Google’s new AI Chip (the Coral Edge TPU) in action!

The Google Coral is a 5x5mm ASIC for ML

I recently bought a new toy which I think really represents the future of AI. It’s the Coral chip, from Google. Google is a leader in Machine Learning with their Tensorflow platform, and now they are pushing down to the “edge” of machine learning with their Coral chip. This is important because if we can buy low-power, cost-effective chips that can speed up machine learning inferencing, we can run ML at a reasonable price on very low-powered devices such as IoT devices that can’t run ML in the cloud (e.g., because they don’t have the connectivity, or because they need to make quick, autonomous decisions using ML).

Google calls the Coral chip a TPU, for Tensor Processing Unit, because it’s a custom chip that’s designed to natively process tensors, which is how data is represented in neural networks. Because it’s designed to do exactly this, it’s way faster than just using a standard CPU when it comes to doing the math required to do neural network ‘inferencing’, i.e., making predictions using an ML model.

Buying and installing the Google Edge TPU

I ordered the Coral USB accelerator from Mouser. If you like machine learning, it’s a lot fun for just $60. Of course the main idea of the Coral is that hardware makers will build it into their products, but with the USB accelerator, you can easily add it to your Pi. Here, you can see my Pi with the USB accelerator attached by USB.

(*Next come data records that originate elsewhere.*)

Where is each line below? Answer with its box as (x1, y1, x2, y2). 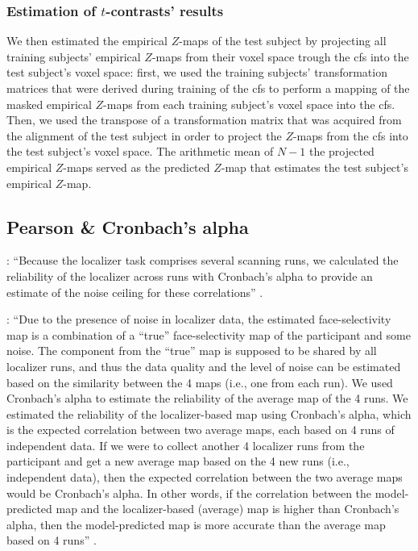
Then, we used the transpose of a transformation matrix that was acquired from (6, 111, 402, 128)
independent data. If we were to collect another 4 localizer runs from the (6, 436, 365, 453)
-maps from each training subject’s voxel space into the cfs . (103, 95, 395, 112)
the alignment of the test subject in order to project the (6, 127, 282, 144)
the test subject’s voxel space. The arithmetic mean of (6, 143, 274, 160)
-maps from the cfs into (292, 127, 408, 144)
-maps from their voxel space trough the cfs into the (151, 48, 409, 65)
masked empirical (6, 95, 92, 112)

To install the Edge TPU on your Raspberry Pi, you follow these instructions. They recommend using the ‘standard’ runtime, but they also provide a “maximum operating frequency” runtime, although they warn that if you use this, your USB accelerator can get very hot, to the point where it can burn you! And you need to accept their warning before they even let you install the runtime software that makes the Coral run that fast.

Well, that sounded like too much fun to ignore, so I tried both the standard and the high-speed modes.

It’s fast!

The Coral chip only works with Tensorflow Lite (TFLITE), which is Google’s version of Tensorflow designed for processing at the edge. In a prior post, I used my library of photos taken by my Raspberry Pi of birds at my bird feeder. I sorted the photos into folders named for the relevant species of bird, and fed it into the TFLITE model maker to build a TFLITE model. Then, I took that model and compiled it for the Coral Edge TPU according to Google’s instructions. You can see my Python notebook for training and compiling my model in Github. I got most of this code from examples provided by Google, but if you’re trying to train your own model and run it on a Coral chip, hopefully this will be useful for you. Once you have the model (and the labels in a .txt file), you can use the sample Python code that Google provides to run a TFLITE image recognition model on your Pi. I made a couple minor modifications to this, but nothing much.

Below is a video of a bird being recognized by the model without the Coral chip. The important number to look at is the time to run the TFLITE model, in milliseconds. You can see it takes around 140ms each time we take a grab from the Pi’s video stream and feed it into the model and run it.

Now let’s check out a Goldfinch being recognized by the TFLITE model running on the Edge TPU. Wow! Each call of the model executes in under 7ms! That’s 1/20th of the time it takes to run on the Raspberry Pi’s (low powered) ARM processor.

Just for fun I tried out the “maximum operating frequency” runtime, which Google warned us about. It gets the execution time of my ML model down to around 5ms or so. So that’s around a 25% reduction in execution time vs. the standard Edge TPU runtime, but compared with the time to run the model on the Pi’s CPU (140ms), that 2ms savings is probably not worth the extra power consumption in most cases. If I get a chance I’ll measure the temperature of the TPU after running for a while on the “max” runtime. Maybe I can cook an egg with it.